Acercó el pequeño caparazón verdiazul a su cara, pero los ojos le fallaban tan deprisa como el resto de su cuerpo. Daba igual cuánto intentara escudriñar a través de la fina capa de su traje, lo único que veía era un borrón de color impreciso con patas diminutas. Transcurridos unos segundos se dio por vencido. Se agachó y dejó la forma de insecto con cuidado en el suelo rocoso frente a él. Casi esperaba que saliera corriendo y se refugiara en uno de los paraguas, pero en vez de eso correteó sin rumbo durante medio minuto, en círculos, antes de paralizarse.

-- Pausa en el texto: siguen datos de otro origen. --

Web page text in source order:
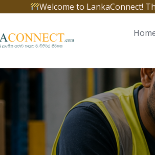
Welcome to LankaConnect!
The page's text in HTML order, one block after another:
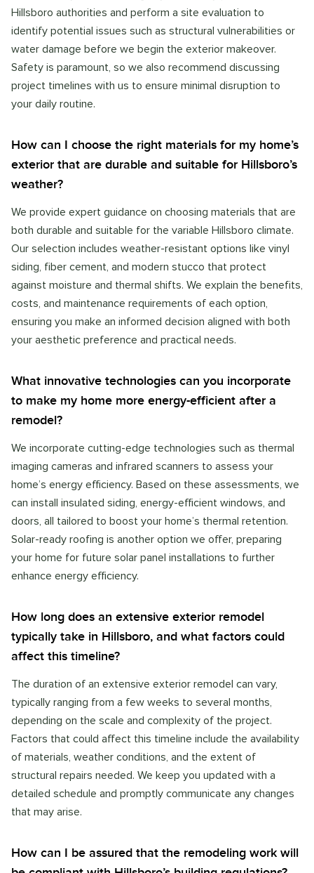
Hillsboro authorities and perform a site evaluation to
identify potential issues such as structural vulnerabilities or
water damage before we begin the exterior makeover.
Safety is paramount, so we also recommend discussing
project timelines with us to ensure minimal disruption to
your daily routine.
How can I choose the right materials for my home’s
exterior that are durable and suitable for Hillsboro’s
weather?
We provide expert guidance on choosing materials that are
both durable and suitable for the variable Hillsboro climate.
Our selection includes weather-resistant options like vinyl
siding, fiber cement, and modern stucco that protect
against moisture and thermal shifts. We explain the benefits,
costs, and maintenance requirements of each option,
ensuring you make an informed decision aligned with both
your aesthetic preference and practical needs.
What innovative technologies can you incorporate
to make my home more energy-efficient after a
remodel?
We incorporate cutting-edge technologies such as thermal
imaging cameras and infrared scanners to assess your
home’s energy efficiency. Based on these assessments, we
can install insulated siding, energy-efficient windows, and
doors, all tailored to boost your home’s thermal retention.
Solar-ready roofing is another option we offer, preparing
your home for future solar panel installations to further
enhance energy efficiency.
How long does an extensive exterior remodel
typically take in Hillsboro, and what factors could
affect this timeline?
The duration of an extensive exterior remodel can vary,
typically ranging from a few weeks to several months,
depending on the scale and complexity of the project.
Factors that could affect this timeline include the availability
of materials, weather conditions, and the extent of
structural repairs needed. We keep you updated with a
detailed schedule and promptly communicate any changes
that may arise.
How can I be assured that the remodeling work will
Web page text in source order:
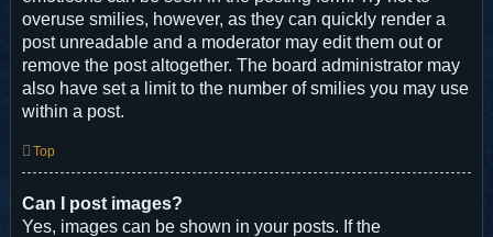
overuse smilies, however, as they can quickly render a
post unreadable and a moderator may edit them out or
remove the post altogether. The board administrator may
also have set a limit to the number of smilies you may use
within a post.
Top
Can I post images?
Yes, images can be shown in your posts. If the
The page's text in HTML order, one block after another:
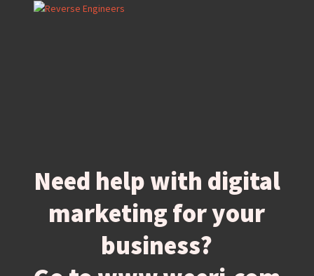
Need help with digital
marketing for your
business?
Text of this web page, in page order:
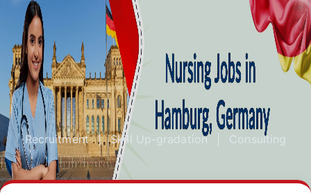
Recruitment | Skill Up-gradation Consulting
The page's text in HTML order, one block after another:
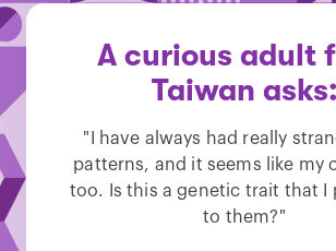
A curious adult
Taiwan asks:
"I have always had really
patterns, and it seems like my
too. Is this a genetic trait that I
to them?"
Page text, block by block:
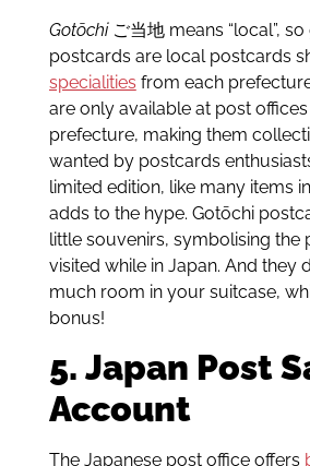
Gotōchiご当地 means “local”,
postcards are local postcards
specialities from each
are only available at post
prefecture, making them
wanted by postcards
limited edition, like many items
adds to the hype. Gotōchi
little souvenirs, symbolising the
visited while in Japan. And they
much room in your suitcase,
bonus!
5. Japan Post
Account
The Japanese post office offers
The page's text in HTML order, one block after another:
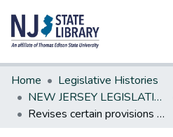
Communities & Collections
All of DSpace
Statistics
Home
Legislative Histories
NEW JERSEY LEGISLATIVE HISTORIES
Revises certain provisions of New Jersey Prescription Monitoring Program
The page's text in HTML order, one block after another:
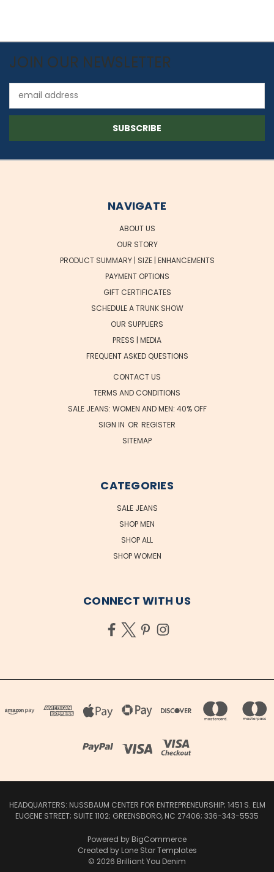
JOIN OUR NEWSLETTER
Address
NAVIGATE
ABOUT US
OUR STORY
PRODUCT SUMMARY | SIZE | ENHANCEMENTS
PAYMENT OPTIONS
GIFT CERTIFICATES
SCHEDULE A TRUNK SHOW
OUR SUPPLIERS
PRESS | MEDIA
FREQUENT ASKED QUESTIONS
CONTACT US
TERMS AND CONDITIONS
SALE JEANS: WOMEN AND MEN: 40% OFF
SIGN IN OR REGISTER
SITEMAP
CATEGORIES
SALE JEANS
SHOP MEN
SHOP ALL
SHOP WOMEN
CONNECT WITH US
HEADQUARTERS: NUSSBAUM CENTER FOR ENTREPRENEURSHIP; 1451 S. ELM
EUGENE STREET; SUITE 1102; GREENSBORO, NC 27406; 336-343-5535
Powered by BigCommerce
Created by Lone Star Templates
© 2026 Brilliant You Denim
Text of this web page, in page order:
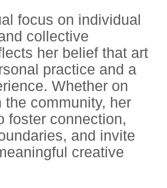
focus on individual
collective
her belief that art
practice and a
Whether on
the community, her
foster connection,
and invite
creative
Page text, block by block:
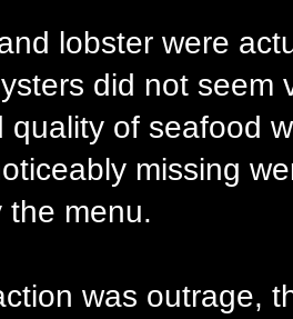
lobster were
did not seem
quality of seafood
missing
the menu.
was outrage,
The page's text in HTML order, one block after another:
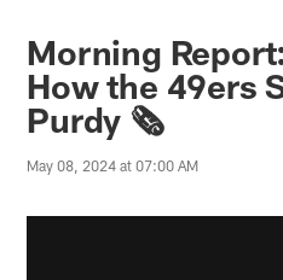
Morning
How the 49ers
Purdy 🗞️
May 08, 2024 at 07:00 AM
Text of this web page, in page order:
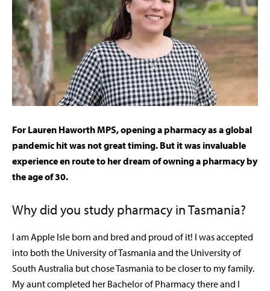
For Lauren Haworth MPS, opening a pharmacy as a global
pandemic hit was not great timing. But it was invaluable
experience en route to her dream of owning a pharmacy by
the age of 30.
Why did you study pharmacy in Tasmania?
I am Apple Isle born and bred and proud of it! I was accepted
into both the University of Tasmania and the University of
South Australia but chose Tasmania to be closer to my family.
My aunt completed her Bachelor of Pharmacy there and I
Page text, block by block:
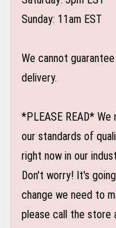
Sunday: 11am EST
We cannot
delivery.
*PLEASE READ*
our standards of
right now in our
Don't worry! It's
change we need to
please call the store
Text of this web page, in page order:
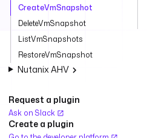
CreateVmSnapshot
DeleteVmSnapshot
ListVmSnapshots
RestoreVmSnapshot
Nutanix AHV
Request a plugin
Ask on Slack
Create a plugin
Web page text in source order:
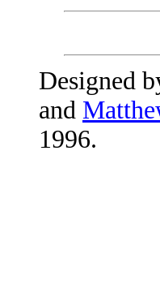
Designed
and
1996.
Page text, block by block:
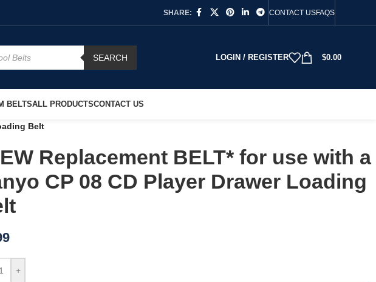
SHARE: CONTACT USFAQS
SEARCH LOGIN / REGISTER $0.00
BELTSALL PRODUCTSCONTACT US
Belt
Replacement BELT* for use with a
CP 08 CD Player Drawer Loading
+
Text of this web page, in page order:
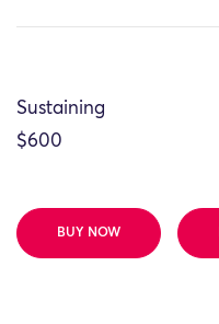
Sustaining
$600
BUY NOW
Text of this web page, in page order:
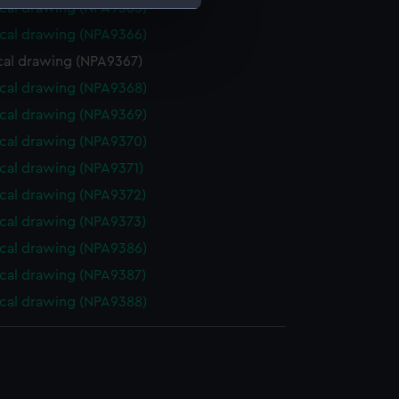
is used, and to help us
content from third-
time.
drawing (NPA9365)
drawing (NPA9366)
drawing (NPA9367)
drawing (NPA9368)
drawing (NPA9369)
drawing (NPA9370)
drawing (NPA9371)
drawing (NPA9372)
drawing (NPA9373)
drawing (NPA9386)
drawing (NPA9387)
drawing (NPA9388)
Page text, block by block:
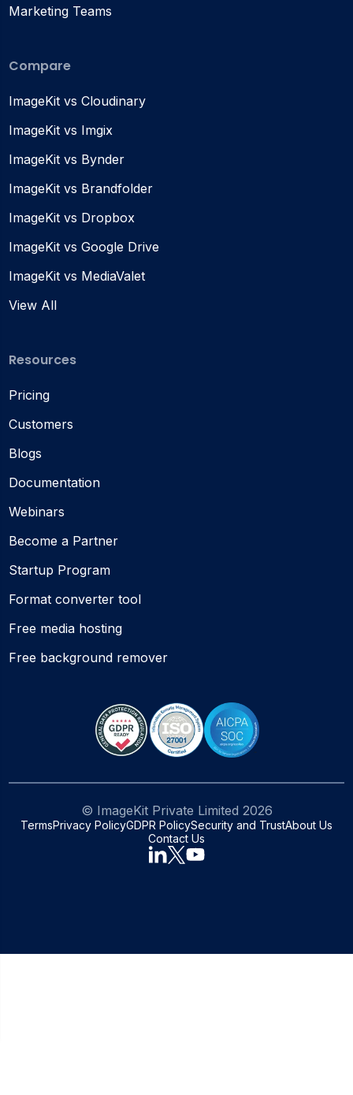
Marketing Teams
Compare
ImageKit vs Cloudinary
ImageKit vs Imgix
ImageKit vs Bynder
ImageKit vs Brandfolder
ImageKit vs Dropbox
ImageKit vs Google Drive
ImageKit vs MediaValet
View All
Resources
Pricing
Customers
Blogs
Documentation
Webinars
Become a Partner
Startup Program
Format converter tool
Free media hosting
Free background remover
© ImageKit Private Limited 2026
TermsPrivacy PolicyGDPR PolicySecurity and TrustAbout Us
Contact Us
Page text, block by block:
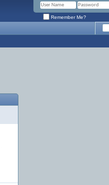
Remember Me?
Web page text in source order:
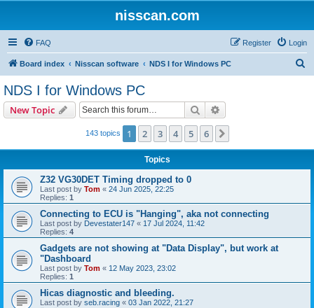
nisscan.com
FAQ Login
Register
Board index Nisscan software NDS I for Windows PC
NDS I for Windows PC
New Topic Search
143 topics 1 2 3 4 5 6
Topics
Z32 VG30DET Timing dropped to 0
Last post by Tom « 24 Jun 2025, 22:25
Replies: 1
Connecting to ECU is "Hanging", aka not connecting
Last post by Devestater147 « 17 Jul 2024, 11:42
Replies: 4
Gadgets are not showing at "Data Display", but work at
"Dashboard
Last post by Tom « 12 May 2023, 23:02
Replies: 1
Hicas diagnostic and bleeding.
Last post by seb.racing « 03 Jan 2022, 21:27
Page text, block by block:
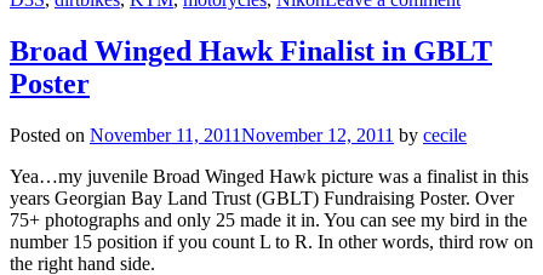
Broad Winged Hawk Finalist in GBLT
Poster
Posted on November 11, 2011November 12, 2011 by cecile
Yea…my juvenile Broad Winged Hawk picture was a finalist in this
years Georgian Bay Land Trust (GBLT) Fundraising Poster. Over
75+ photographs and only 25 made it in. You can see my bird in the
number 15 position if you count L to R. In other words, third row on
the right hand side.

¿Respondía cada uno de aquellos pequeños robots verdiazules, si de robots se trataba, ante su propio paraguas particular? Drake se agachó, con la mirada borrosa y mareado, y dejó el paraguas cerca del inmóvil brillo turquesa. De inmediato se escuchó un chasquido atiplado y un zumbido. El escarabajo perdido corrió al encuentro del paraguas y desapareció en su interior. Era como si el uno sirviera de hogar al otro, al menos la mayor parte del tiempo; si se trataba de formas modificadas biológicamente, debían de ser simbióticas.

Los paraguas volvían a moverse, atravesando juntos un terreno liso. Drake los siguió. La superficie era tan uniforme y estaba tan sumamente pulida que se preguntó si no sería un artefacto el mundo entero. La elevada curvatura indicaba que el objeto no debía de tener más de unas cuantas decenas de kilómetros de diámetro. Construir algo así sería un juego de niños para la tecnología que mucho antes había sido capaz de convertir Urano en un nuevo sol y cambiar la faz entera del sistema solar.

Husmeó y percibió otra vez el hedor a carnicería de su cuerpo dentro del traje. A lo largo de los siglos y los milenios tendría que haber aprendido a no dar exagerados saltos de lógica. ¿Qué pruebas tenía de que el avance de la tecnología hubiera sido uniforme, siempre en la dirección del progreso? Ya conocía tres eras en las que la definición de la palabra «progreso» había cambiado, y desde entonces había habido tiempo de sobra para otras cien o mil transiciones parecidas. Lo cierto era que nada de lo que había visto en esta resurrección indicaba una progresión metódica de la civilización de tiempos de Ariel a esta. Aparte de la astronomía elemental, todo parecía escapar a sus conocimientos y comprensión.

Además, ¿dónde estaba Milton? Drake se acordó de su Servidor por primera vez desde su resurrección. No lograba imaginarse a Milton desertando, mientras el Servidor conservara su consciencia. Otra muestra más del tiempo transcurrido mientras él dormitaba en su continente electrónico.

Los paraguas habían avanzado constantemente alrededor de la curva de la superficie. La cima de un edificio despuntaba en el horizonte. Al acercarse, Drake vio que formaba una pirámide truncada, con sus relucientes paredes de oro proyectándose hacia el cielo cuajado de estrellas. Los paraguas lo condujeron a una puerta abierta, de aproximadamente medio metro de lado, sita en la base del edificio. Apenas si era lo bastante grande, pero Drake se tumbó boca abajo y gateó poco a poco, siguiendo a los paraguas por un túnel en espiral que ascendía suavemente. Había otra pared traslúcida al final. Empujó esa membrana y se encontró en una cámara tenuemente iluminada de unos dos metros de lado por dos de alto. El suelo volvía a ser la sábana pegajosa y lechosa sobre la que había despertado. Las paredes lucían aberturas redondas de treinta centímetros de diámetro, ventanas que daban a la pulida superficie exterior y el mareante campo de estrellas. El centro de la cámara lo ocupaba una columna transparente llena de un burbujeante líquido rosa. Había docenas de paraguas negros desperdigados por el suelo, y otra media docena de ellos alojados en un juego de estrechas aberturas como bocas de buzón que se alzaban verticalmente contra una de las paredes.